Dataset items
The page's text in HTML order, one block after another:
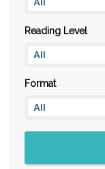
Reading Level
Format
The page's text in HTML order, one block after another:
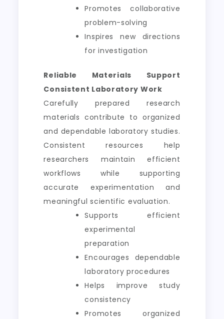
Promotes collaborative
problem-solving
Inspires new directions
for investigation
Reliable Materials Support
Consistent Laboratory Work
Carefully prepared research
materials contribute to organized
and dependable laboratory studies.
Consistent resources help
researchers maintain efficient
workflows while supporting
accurate experimentation and
meaningful scientific evaluation.
Supports efficient
experimental
preparation
Encourages dependable
laboratory procedures
Helps improve study
consistency
Promotes organized
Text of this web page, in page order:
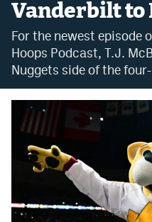
Boom Sports Promo Code
Betr Promo Code
Splash Sports Promo
Prediction Markets
Polymarket Promo Code
Kalshi Promo Code
Novig Review
World Cup Prediction
Vanderbilt to
For the newest episode
Hoops Podcast, T.J.
Nuggets side of the
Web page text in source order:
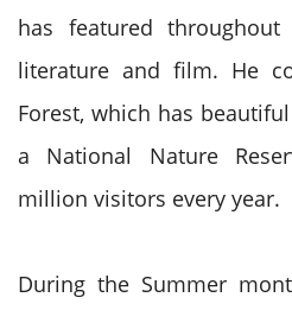
has featured
literature and film. He
Forest, which has
a National Nature
million visitors every year.
During the Summer
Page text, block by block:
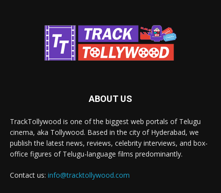
ABOUT US
TrackTollywood is one of the biggest web portals of Telugu
cinema, aka Tollywood. Based in the city of Hyderabad, we
publish the latest news, reviews, celebrity interviews, and box-
office figures of Telugu-language films predominantly.
Contact us: info@tracktollywood.com

** The problem **
When an image appears in the data, skip it and output the rest exactly.

** Solution to this exercise **
The page's text in HTML order, one block after another:
Reading Level
Format
The page's text in HTML order, one block after another:
Promotes collaborative
problem-solving
Inspires new directions
for investigation
Reliable Materials Support
Consistent Laboratory Work
Carefully prepared research
materials contribute to organized
and dependable laboratory studies.
Consistent resources help
researchers maintain efficient
workflows while supporting
accurate experimentation and
meaningful scientific evaluation.
Supports efficient
experimental
preparation
Encourages dependable
laboratory procedures
Helps improve study
consistency
Promotes organized
Text of this web page, in page order:
Boom Sports Promo Code
Betr Promo Code
Splash Sports Promo
Prediction Markets
Polymarket Promo Code
Kalshi Promo Code
Novig Review
World Cup Prediction
Vanderbilt to
For the newest episode
Hoops Podcast, T.J.
Nuggets side of the
Web page text in source order:
has featured
literature and film. He
Forest, which has
a National Nature
million visitors every year.
During the Summer
Page text, block by block:
ABOUT US
TrackTollywood is one of the biggest web portals of Telugu
cinema, aka Tollywood. Based in the city of Hyderabad, we
publish the latest news, reviews, celebrity interviews, and box-
office figures of Telugu-language films predominantly.
Contact us: info@tracktollywood.com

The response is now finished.